## About this exercise
All entries must be repeated exactly. No picture should appear in the result.

[Data records]
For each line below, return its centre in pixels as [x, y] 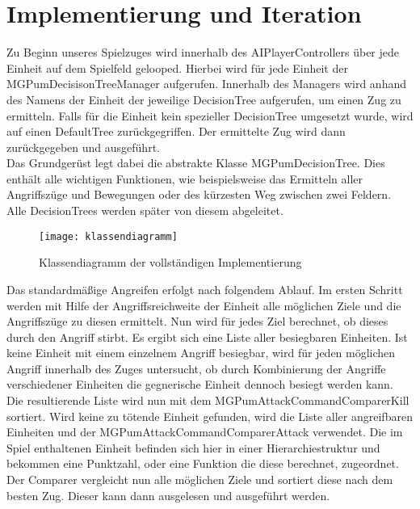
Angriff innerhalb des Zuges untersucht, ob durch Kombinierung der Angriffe [196, 368]
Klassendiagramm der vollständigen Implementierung [170, 262]
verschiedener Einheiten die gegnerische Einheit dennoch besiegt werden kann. [200, 384]
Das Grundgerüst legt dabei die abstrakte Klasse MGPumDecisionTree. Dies [196, 163]
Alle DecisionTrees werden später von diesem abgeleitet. [145, 210]
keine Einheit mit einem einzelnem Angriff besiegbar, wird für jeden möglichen [201, 353]
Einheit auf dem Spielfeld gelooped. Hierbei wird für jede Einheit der [177, 67]
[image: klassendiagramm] [108, 236]

## Output of the exercise
For each line below, return its centre in pixels as [x, y] 
Angriff innerhalb des Zuges untersucht, ob durch Kombinierung der Angriffe [196, 368]
Klassendiagramm der vollständigen Implementierung [170, 262]
verschiedener Einheiten die gegnerische Einheit dennoch besiegt werden kann. [200, 384]
Das Grundgerüst legt dabei die abstrakte Klasse MGPumDecisionTree. Dies [196, 163]
Alle DecisionTrees werden später von diesem abgeleitet. [145, 210]
keine Einheit mit einem einzelnem Angriff besiegbar, wird für jeden möglichen [201, 353]
Einheit auf dem Spielfeld gelooped. Hierbei wird für jede Einheit der [177, 67]
[image: klassendiagramm] [108, 236]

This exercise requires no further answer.